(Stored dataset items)
******************************
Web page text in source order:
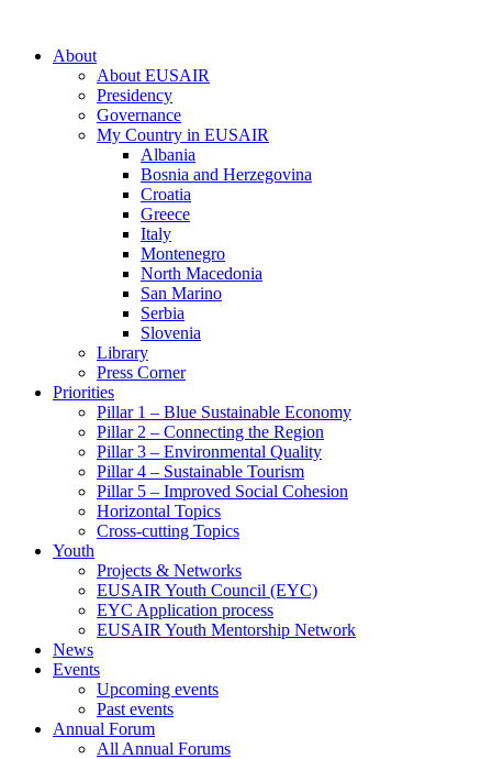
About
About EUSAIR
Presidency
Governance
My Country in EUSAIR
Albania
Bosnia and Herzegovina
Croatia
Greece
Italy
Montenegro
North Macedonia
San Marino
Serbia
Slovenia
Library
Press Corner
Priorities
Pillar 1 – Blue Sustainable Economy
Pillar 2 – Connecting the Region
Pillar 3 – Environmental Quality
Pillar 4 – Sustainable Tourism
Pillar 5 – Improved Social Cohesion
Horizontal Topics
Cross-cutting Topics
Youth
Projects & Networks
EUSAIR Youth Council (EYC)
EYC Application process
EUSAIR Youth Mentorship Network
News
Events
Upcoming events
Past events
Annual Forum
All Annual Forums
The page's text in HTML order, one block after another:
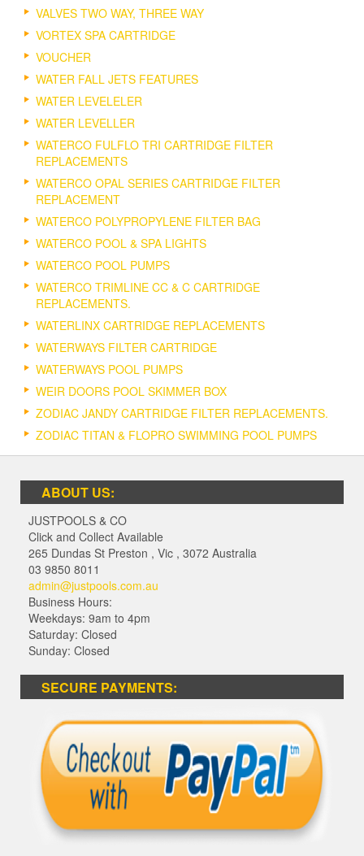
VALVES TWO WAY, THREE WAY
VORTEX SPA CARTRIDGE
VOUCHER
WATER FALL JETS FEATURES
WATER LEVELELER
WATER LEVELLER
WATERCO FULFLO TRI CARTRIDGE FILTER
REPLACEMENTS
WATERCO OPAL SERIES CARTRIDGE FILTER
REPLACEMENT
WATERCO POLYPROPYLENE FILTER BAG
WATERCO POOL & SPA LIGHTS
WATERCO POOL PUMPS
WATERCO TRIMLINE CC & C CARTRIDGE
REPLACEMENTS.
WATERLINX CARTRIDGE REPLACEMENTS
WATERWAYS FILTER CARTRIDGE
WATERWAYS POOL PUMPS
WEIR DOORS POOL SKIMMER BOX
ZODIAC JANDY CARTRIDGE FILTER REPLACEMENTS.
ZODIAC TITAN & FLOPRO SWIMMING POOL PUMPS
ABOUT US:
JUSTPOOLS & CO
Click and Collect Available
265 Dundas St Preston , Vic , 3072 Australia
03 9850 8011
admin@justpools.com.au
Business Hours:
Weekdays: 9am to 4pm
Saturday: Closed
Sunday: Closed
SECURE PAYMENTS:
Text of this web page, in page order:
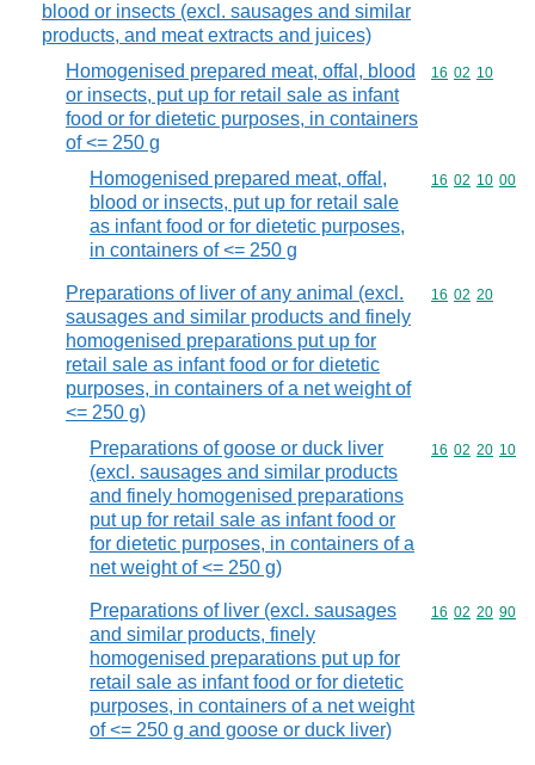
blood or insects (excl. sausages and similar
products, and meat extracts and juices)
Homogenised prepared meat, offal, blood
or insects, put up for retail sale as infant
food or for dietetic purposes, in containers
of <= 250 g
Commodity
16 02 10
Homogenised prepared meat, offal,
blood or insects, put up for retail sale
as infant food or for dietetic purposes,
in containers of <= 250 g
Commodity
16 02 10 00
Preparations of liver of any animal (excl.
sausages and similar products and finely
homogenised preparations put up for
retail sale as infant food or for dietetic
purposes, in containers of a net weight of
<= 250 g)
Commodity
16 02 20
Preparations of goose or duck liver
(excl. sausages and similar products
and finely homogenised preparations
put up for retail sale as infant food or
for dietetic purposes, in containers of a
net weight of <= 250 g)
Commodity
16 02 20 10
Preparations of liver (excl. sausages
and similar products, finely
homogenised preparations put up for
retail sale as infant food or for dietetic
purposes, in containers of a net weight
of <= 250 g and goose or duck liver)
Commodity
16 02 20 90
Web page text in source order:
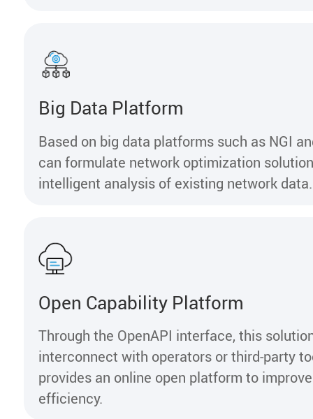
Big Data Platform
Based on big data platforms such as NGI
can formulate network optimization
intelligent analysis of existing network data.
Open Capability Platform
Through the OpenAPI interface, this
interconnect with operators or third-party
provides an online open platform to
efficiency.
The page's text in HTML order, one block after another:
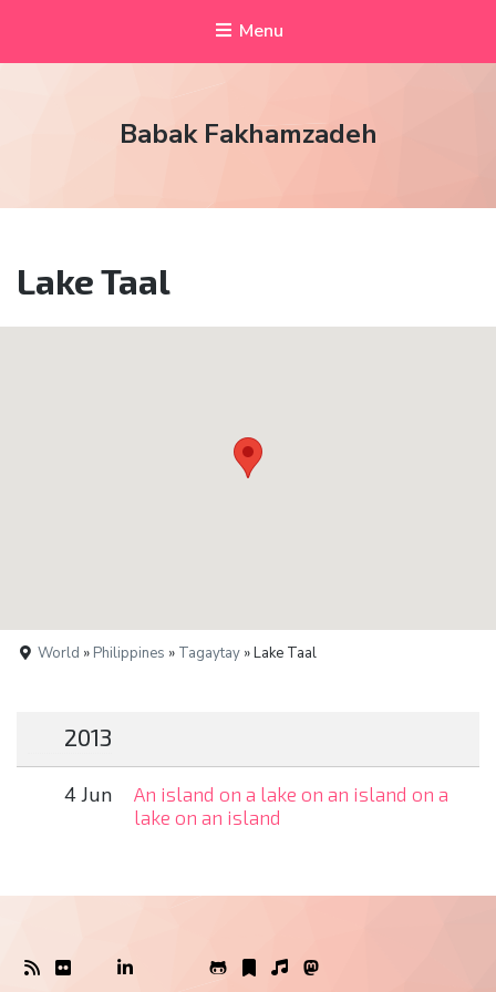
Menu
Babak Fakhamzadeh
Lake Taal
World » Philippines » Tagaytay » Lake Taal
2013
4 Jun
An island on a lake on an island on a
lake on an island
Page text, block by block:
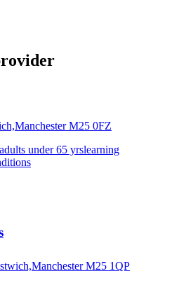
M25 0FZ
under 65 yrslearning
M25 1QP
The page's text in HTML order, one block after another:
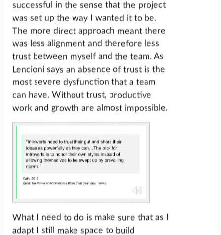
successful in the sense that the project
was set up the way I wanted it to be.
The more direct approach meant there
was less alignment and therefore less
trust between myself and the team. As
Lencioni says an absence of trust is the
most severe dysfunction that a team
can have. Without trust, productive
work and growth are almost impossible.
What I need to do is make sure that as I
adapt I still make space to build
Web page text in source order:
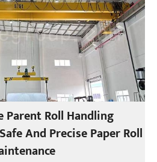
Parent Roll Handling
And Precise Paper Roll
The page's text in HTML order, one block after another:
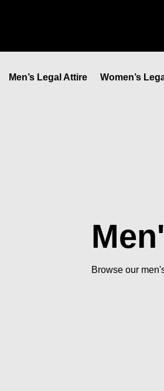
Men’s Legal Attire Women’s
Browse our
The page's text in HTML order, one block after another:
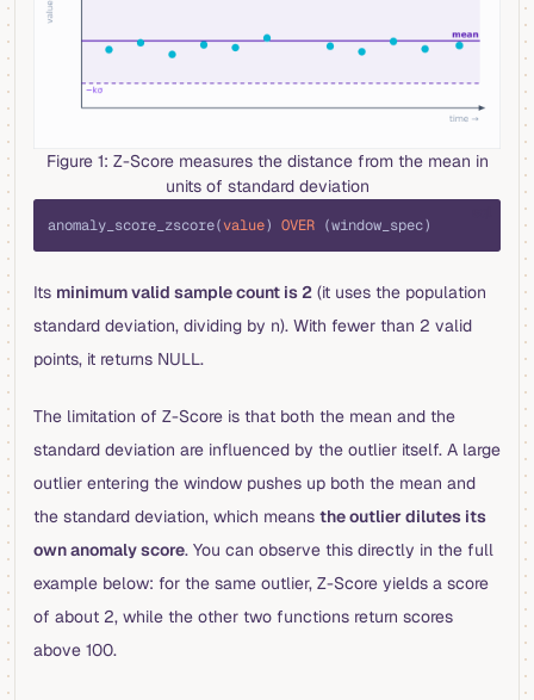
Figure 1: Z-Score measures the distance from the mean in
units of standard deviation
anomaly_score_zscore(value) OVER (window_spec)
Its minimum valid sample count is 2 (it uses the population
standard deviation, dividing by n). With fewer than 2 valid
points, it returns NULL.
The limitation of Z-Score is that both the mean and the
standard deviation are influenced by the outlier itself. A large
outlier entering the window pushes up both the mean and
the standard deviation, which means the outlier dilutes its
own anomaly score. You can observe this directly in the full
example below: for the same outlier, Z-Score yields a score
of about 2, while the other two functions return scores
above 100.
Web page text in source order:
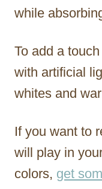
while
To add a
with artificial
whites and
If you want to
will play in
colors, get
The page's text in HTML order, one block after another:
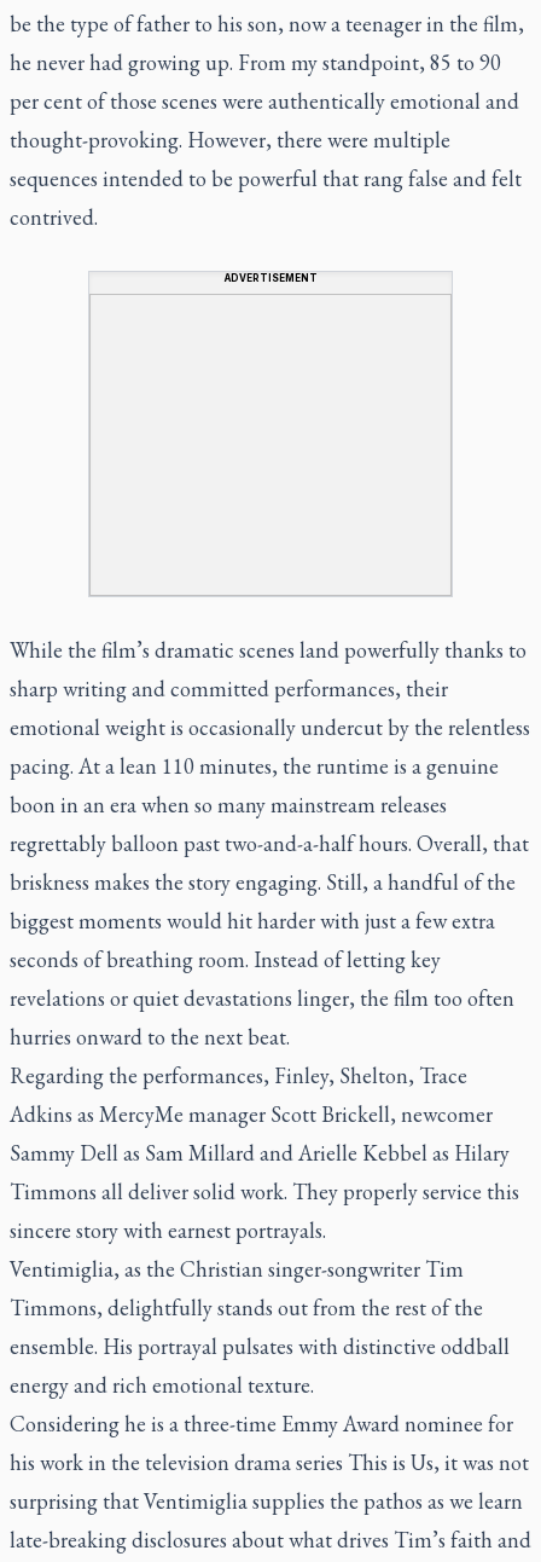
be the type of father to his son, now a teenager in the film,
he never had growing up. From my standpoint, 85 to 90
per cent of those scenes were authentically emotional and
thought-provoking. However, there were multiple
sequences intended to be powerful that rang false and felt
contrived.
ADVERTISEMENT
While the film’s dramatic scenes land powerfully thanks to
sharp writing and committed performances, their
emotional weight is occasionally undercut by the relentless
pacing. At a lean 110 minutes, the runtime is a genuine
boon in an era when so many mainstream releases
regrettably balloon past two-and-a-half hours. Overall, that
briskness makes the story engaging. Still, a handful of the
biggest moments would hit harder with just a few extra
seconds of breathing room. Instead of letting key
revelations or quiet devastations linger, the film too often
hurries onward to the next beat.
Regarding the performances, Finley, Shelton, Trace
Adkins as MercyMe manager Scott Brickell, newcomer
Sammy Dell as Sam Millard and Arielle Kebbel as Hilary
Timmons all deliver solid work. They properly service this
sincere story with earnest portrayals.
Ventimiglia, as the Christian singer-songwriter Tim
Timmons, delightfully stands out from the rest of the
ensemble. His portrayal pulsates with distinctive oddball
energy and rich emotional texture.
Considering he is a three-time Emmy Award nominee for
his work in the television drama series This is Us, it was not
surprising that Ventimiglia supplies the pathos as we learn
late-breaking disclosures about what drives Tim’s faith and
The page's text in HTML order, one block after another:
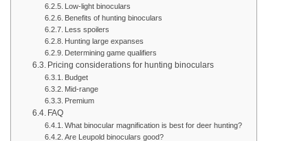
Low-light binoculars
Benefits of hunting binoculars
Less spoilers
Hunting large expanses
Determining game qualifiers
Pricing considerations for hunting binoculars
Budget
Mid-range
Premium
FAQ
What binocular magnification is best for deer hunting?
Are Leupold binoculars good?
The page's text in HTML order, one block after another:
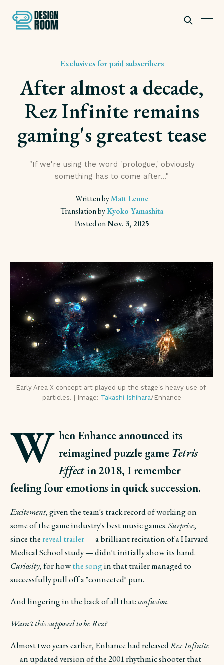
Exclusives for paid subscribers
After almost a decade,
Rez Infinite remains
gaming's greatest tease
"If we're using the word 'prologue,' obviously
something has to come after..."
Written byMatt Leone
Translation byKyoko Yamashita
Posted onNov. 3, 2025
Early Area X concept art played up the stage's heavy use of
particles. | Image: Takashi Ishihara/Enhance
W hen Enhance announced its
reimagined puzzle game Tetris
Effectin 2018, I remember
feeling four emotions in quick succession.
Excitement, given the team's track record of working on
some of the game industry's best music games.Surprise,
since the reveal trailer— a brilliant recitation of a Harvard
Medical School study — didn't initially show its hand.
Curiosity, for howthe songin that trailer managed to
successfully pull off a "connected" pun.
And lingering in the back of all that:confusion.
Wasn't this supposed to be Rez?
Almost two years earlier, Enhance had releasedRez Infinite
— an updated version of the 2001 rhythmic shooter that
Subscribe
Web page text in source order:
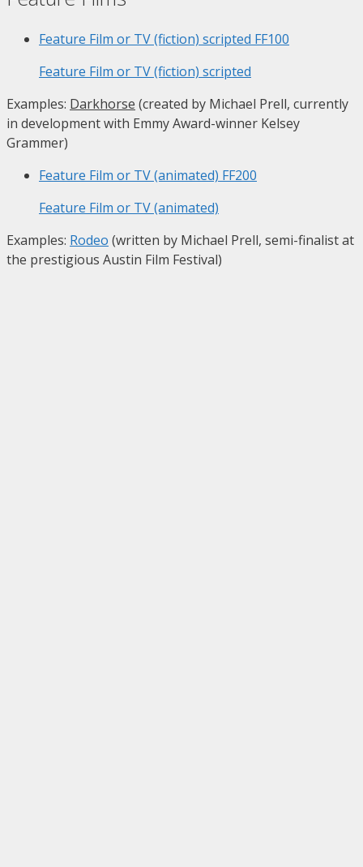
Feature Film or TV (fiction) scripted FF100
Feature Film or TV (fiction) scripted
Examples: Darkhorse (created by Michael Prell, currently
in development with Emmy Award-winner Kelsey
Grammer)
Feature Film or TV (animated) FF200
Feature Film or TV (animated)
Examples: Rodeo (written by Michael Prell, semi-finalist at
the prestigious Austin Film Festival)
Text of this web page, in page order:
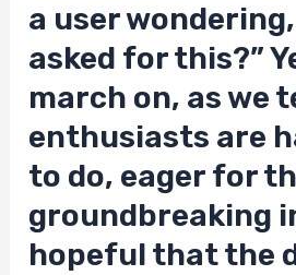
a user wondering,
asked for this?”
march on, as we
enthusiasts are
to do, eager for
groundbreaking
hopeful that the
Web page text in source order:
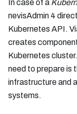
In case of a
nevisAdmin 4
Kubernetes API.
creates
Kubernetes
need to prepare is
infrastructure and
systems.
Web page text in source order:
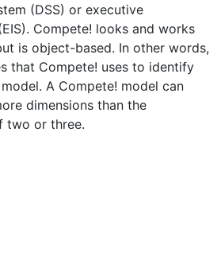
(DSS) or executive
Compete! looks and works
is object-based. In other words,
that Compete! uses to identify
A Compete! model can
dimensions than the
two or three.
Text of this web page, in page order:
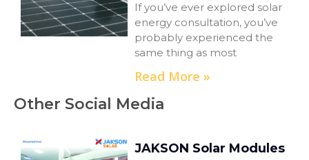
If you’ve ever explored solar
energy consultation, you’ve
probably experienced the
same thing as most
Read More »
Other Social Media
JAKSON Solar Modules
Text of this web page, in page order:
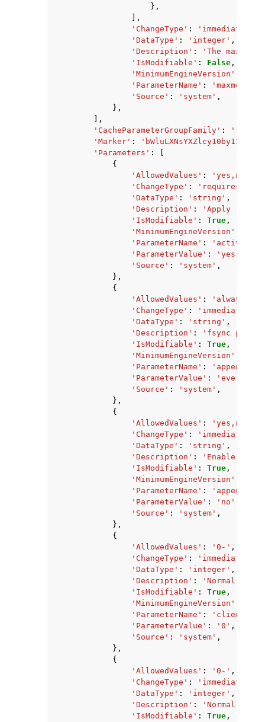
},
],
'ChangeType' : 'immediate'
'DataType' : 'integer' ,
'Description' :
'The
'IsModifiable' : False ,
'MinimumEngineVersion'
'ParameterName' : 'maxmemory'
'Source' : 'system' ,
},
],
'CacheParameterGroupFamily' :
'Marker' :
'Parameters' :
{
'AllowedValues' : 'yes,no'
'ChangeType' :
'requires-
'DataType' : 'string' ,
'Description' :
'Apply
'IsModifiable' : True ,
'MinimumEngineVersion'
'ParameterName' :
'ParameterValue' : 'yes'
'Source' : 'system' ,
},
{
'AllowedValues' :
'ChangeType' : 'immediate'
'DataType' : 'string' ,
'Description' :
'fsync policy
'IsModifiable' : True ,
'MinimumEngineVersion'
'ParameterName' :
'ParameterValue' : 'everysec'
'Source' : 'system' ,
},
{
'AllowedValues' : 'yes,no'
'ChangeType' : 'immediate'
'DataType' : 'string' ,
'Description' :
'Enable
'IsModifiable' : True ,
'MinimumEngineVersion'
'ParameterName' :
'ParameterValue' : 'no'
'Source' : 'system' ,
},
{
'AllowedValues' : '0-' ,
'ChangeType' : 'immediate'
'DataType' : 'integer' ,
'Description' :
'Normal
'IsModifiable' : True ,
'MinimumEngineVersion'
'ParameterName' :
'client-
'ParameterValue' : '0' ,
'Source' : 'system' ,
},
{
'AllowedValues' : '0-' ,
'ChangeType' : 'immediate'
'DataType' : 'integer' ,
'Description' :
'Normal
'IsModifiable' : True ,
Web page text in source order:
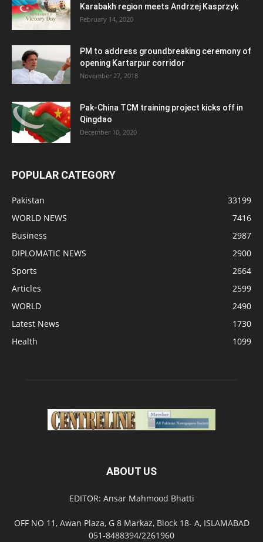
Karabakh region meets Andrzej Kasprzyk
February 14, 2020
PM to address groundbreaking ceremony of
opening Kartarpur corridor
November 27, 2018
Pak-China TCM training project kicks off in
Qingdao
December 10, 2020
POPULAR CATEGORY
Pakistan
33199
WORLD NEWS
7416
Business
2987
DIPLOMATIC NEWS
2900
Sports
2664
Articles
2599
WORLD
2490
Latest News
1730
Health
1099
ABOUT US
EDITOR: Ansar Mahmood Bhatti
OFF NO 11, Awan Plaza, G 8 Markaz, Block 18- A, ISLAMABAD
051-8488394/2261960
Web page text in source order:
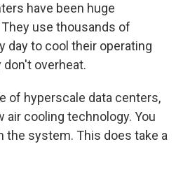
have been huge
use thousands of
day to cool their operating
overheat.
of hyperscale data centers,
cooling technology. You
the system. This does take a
******************************
» Exercise instructions:
Every line of the entries above that holds "Compete" should be copied out.

» Answer to this task:
Compete! looks and works
that Compete! uses to identify
A Compete! model can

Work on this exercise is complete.